Because of these reasons, the Neural Network learns the **same decision boundary** as Logistic Regression. Consequently, both models produce **identical predictions and evaluation scores**, indicating that additional model complexity does not improve performance for this dataset.



## **3. Effect of Volatility on Predictions**

The **high_volatility** feature represents periods of increased market uncertainty.

* During high volatility, price movements become noisy and less predictable.
* Technical indicators may generate false or misleading signals.
* Both models show increased misclassification during such periods.

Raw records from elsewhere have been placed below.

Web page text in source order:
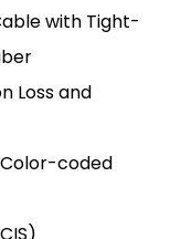
with Tight-
Loss and
coded
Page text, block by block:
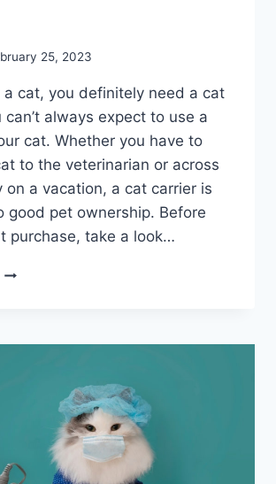
25, 2023
a cat, you definitely need a cat
can’t always expect to use a
cat. Whether you have to
to the veterinarian or across
on a vacation, a cat carrier is
good pet ownership. Before
purchase, take a look…
BEST
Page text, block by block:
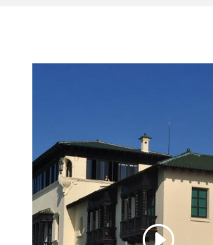
Video Player
00:00
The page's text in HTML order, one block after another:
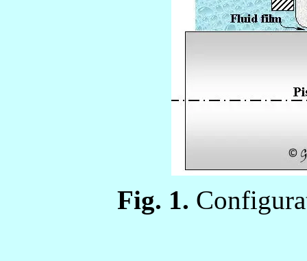
Fig. 1.
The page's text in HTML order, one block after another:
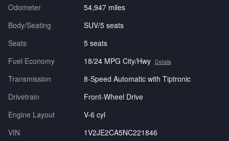
Odometer
54,947 miles
Body/Seating
SUV/5 seats
Seats
5 seats
Fuel Economy
18/24 MPG City/Hwy Details
Transmission
8-Speed Automatic with Tiptronic
Drivetrain
Front-Wheel Drive
Engine Layout
V-6 cyl
VIN
1V2JE2CA5NC221846
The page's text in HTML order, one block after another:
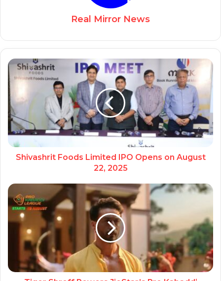
Real Mirror News
Shivashrit Foods Limited IPO Opens on August
22, 2025
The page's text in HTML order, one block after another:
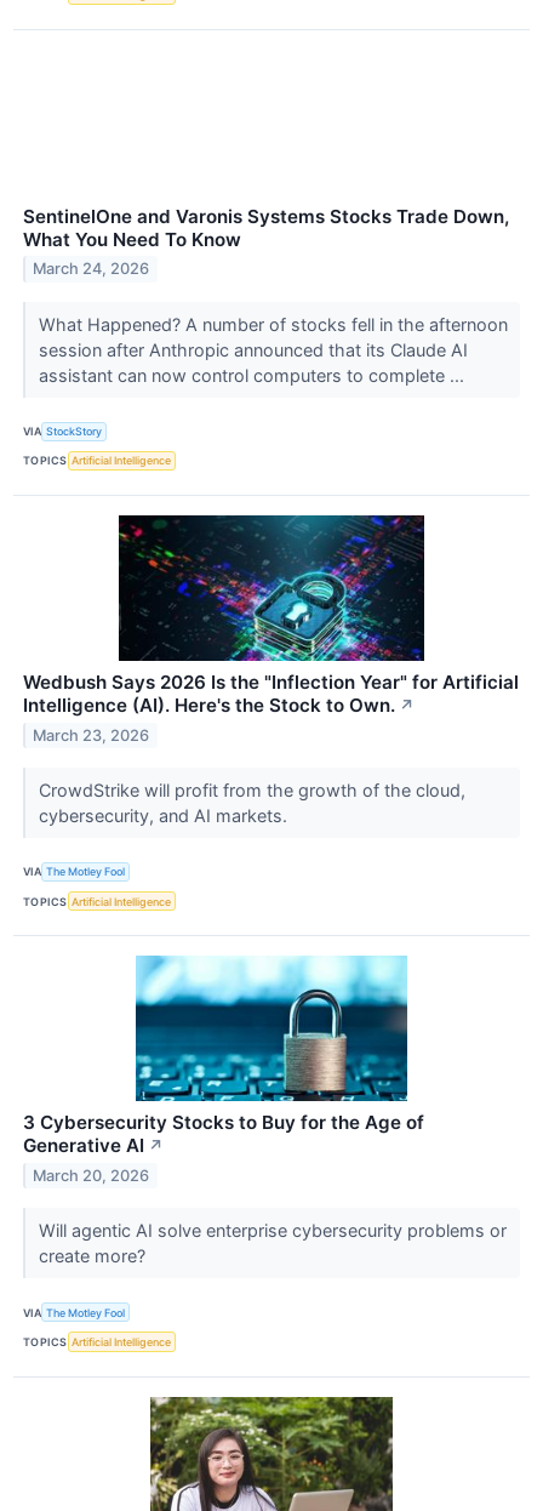
SentinelOne and Varonis Systems Stocks Trade Down,
What You Need To Know
March 24, 2026
What Happened? A number of stocks fell in the afternoon
session after Anthropic announced that its Claude AI
assistant can now control computers to complete ...
VIA StockStory
TOPICS Artificial Intelligence
Wedbush Says 2026 Is the "Inflection Year" for Artificial
Intelligence (AI). Here's the Stock to Own. ↗
March 23, 2026
CrowdStrike will profit from the growth of the cloud,
cybersecurity, and AI markets.
VIA The Motley Fool
TOPICS Artificial Intelligence
3 Cybersecurity Stocks to Buy for the Age of
Generative AI ↗
March 20, 2026
Will agentic AI solve enterprise cybersecurity problems or
create more?
VIA The Motley Fool
TOPICS Artificial Intelligence
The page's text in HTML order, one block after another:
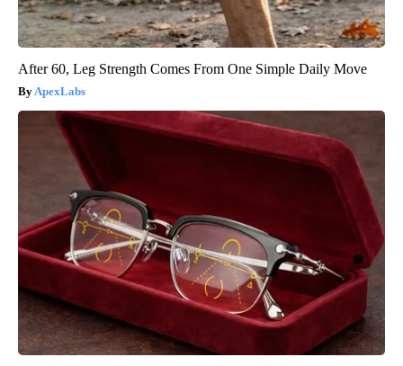
After 60, Leg Strength Comes From One Simple Daily Move
ApexLabs
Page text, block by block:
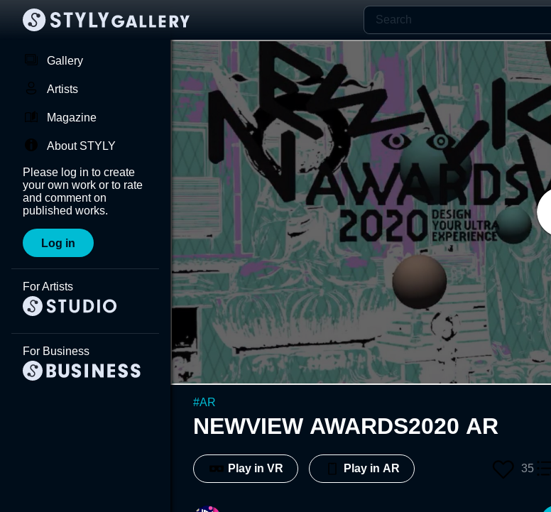
Gallery
Artists
Magazine
About STYLY
Please log in to create
your own work or to rate
and comment on
published works.
Log in
For Artists
For Business
#AR
NEWVIEW AWARDS2020 AR
Play in VR Play in AR 35
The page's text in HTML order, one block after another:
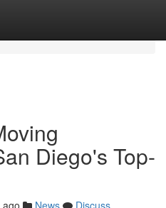
Diego's Top-
News
Discuss
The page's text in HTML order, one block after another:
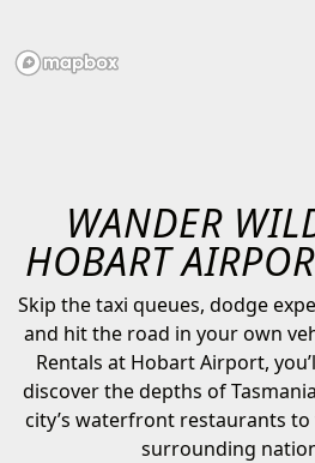
WANDER
HOBART
Skip the taxi queues, dodge
and hit the road in your own
Rentals at Hobart Airport,
discover the depths of
city’s waterfront restaurants
surrounding
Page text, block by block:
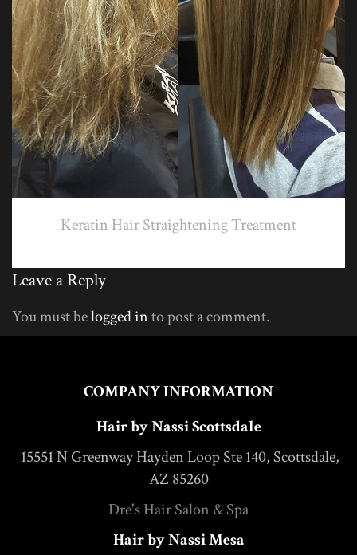
Keratin Hair Straightening Treatment
Leave a Reply
You must belogged into post a comment.
COMPANY INFORMATION
Hair by Nassi Scottsdale
15551 N Greenway Hayden Loop Ste 140, Scottsdale,
AZ 85260
Dre's Hair Salon & Spa
Hair by Nassi Mesa

This demonstrates that volatility negatively impacts prediction reliability for both linear and non-linear models.



## **4. Role of Trend Continuation**

**Trend_continuation** plays a significant role in predicting future price movement.

* Financial markets often exhibit momentum, where existing trends persist.
* When a trend is continuing, both models correctly predict upward price movement in most cases.
* This feature strongly contributes to the **high recall** observed in the results.

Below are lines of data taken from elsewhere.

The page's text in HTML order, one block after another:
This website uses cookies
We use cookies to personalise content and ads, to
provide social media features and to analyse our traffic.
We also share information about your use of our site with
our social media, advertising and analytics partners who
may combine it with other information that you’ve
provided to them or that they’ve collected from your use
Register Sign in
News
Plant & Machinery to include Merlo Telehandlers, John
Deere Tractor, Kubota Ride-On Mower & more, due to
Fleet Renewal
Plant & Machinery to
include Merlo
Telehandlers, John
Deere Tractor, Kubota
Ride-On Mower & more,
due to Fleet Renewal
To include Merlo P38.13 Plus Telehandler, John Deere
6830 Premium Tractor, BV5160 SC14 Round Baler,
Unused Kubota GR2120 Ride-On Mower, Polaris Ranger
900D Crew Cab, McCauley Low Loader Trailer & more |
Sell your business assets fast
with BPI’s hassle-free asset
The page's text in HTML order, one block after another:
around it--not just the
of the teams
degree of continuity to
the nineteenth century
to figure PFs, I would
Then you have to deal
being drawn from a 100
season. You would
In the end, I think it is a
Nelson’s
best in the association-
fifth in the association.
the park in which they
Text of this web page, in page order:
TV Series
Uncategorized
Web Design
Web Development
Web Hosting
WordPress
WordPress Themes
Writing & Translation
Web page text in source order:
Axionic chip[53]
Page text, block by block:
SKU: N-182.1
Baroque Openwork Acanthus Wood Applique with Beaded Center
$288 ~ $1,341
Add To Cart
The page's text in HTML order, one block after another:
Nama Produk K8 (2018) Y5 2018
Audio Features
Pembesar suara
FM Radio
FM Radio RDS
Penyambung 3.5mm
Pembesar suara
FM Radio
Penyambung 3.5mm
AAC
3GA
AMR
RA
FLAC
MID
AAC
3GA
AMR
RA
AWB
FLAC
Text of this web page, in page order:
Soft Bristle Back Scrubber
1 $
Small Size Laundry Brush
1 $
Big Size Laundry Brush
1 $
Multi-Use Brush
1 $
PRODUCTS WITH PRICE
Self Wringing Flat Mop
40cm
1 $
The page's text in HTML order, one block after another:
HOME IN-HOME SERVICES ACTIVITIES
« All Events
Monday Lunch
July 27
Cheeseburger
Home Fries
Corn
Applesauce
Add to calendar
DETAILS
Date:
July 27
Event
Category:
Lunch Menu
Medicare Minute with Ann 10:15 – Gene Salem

Trend-following behavior is therefore a key driver of model performance.


## **5. Situations Where the Models Fail**

The models tend to fail in the following scenarios:

* Sudden market regime changes (e.g., bullish to bearish)
* Highly volatile or sideways markets
* Unexpected news or external economic events

Additionally, the dataset is **imbalanced**, with more instances of upward price movement than downward movement. This causes both models to favor predicting the majority class (“Price Up”), leading to high accuracy but weaker performance in predicting rare downward movements.



## **6. Overall Interpretation**

The identical performance of Logistic Regression and the Neural Network indicates that the dataset is **largely linearly separable**. The engineered technical features already capture most of the predictive information, making a simple linear model as effective as a more complex neural network for this task.